While parliamentary elections 2002-2014 reveal continually increasing territorial homogenization of voting behavior in Ukraine, it was accompanied by territorial polarization in three Galician oblasts and two Donbas oblasts. In 2002, Galician oblasts were the only pole to national mean, while the rest of the country also demonstrated high territorial heterogeneity. After the Orange revolution territory of the country was continually territorially homogenized despite rhetorical and media polarization, while the two poles structure (Galicia and Donbas) is revealed in 2006-2012 elections. Moreover, in 2012, Galicia pole was following historical border of Austrian empire instead of contemporary administrative borders (northern part of Ternopil oblasts became less polarized and voted closer to average national mean). Volhynia region also demonstrated turn to national average in 2012, which diminished previously essential line of interwar border between Poland and USSR. It might be interpreted by strategic change of scalar politics by Party of Regions and scalar reorganization of the Party, which could be found at Manafort trial court documents. Case studies of nationalist Svoboda party mobilization of Galicia region (Polyakova, 2014) reveal the role of local networks and local organization of electoral campaigns effects (also scalar effects). In 2014 elections, Galicia was territorially homogenized to national mean, while Donetsk and Lugansk oblasts territories under the control of Ukrainian government remained polarized as well as high level of polarization remained in administratively bounded territories, ehre ethnic minorities constitute majority of the population.

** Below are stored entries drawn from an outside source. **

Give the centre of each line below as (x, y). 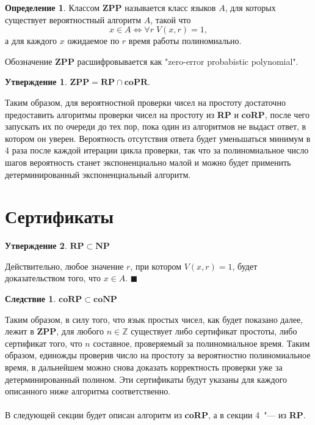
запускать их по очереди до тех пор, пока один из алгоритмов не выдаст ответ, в (156, 126)
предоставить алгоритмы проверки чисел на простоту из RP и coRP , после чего (157, 114)
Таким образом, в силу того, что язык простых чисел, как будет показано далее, (154, 319)
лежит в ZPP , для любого (55, 331)
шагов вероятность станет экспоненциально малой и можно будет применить (148, 162)
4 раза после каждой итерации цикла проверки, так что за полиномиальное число (157, 150)
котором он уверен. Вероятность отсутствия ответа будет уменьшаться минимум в (158, 138)
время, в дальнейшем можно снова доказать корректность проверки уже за (144, 367)
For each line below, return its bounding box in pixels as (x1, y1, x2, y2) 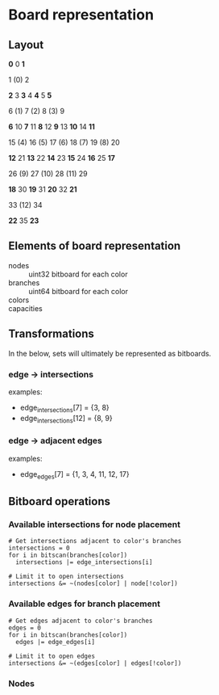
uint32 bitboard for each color (28, 269, 128, 279)
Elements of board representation (8, 239, 181, 253)
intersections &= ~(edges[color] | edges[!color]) (8, 659, 182, 668)
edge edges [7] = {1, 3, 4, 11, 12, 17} (19, 469, 130, 481)
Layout (8, 38, 44, 52)
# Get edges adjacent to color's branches (8, 617, 153, 625)
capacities (8, 303, 43, 313)
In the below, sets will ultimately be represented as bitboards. (8, 348, 212, 358)

The TPSN framework is useful for the interpretation of such patterns of electoral behavior in Ukraine. First, territory as a bounded area is essential both in case of voting behavior strictly following administrative boundaries and manifestations of historical borders (interwar border between USSR and Poland in 2002-2007 and border between Austrian and Russian empires in case of Galicia 2012). However, the interpretation of the influence of contemporary administrative boundaries as well as historical borders need further research. Second, place is essential because we can find many local variations, which do not follow regional patterns within contemporary administrative or phantom borders as well as local contexts are essential for the response to political messages at all the levels and are elements of parties' organization. Our study reveals that scale is also essential for the understanding of territorial patterns of voting in Ukraine and political parties strategic deployment of scale can change electoral geography of the country (Party of Regions strategic local-national alliance for Western and Central Ukraine oblasts in preparation for 2012 elections revealed by Manafort case documents). Moreover, all the mentioned dimensions of the interpretation of voting behavior have networks effects, which include party localregional-national networks creation as well as social connections importance for neighborhood effect use by political parties (demonstrated by Polyakova case study of Svoboda electoral campaign in Galicia in 2012). Therefore, spatiality of electoral results in Ukraine is a mix of scalar, territorial, place, and networks effects on voting behavior in the country and parties have a mediation role connecting local and national contexts.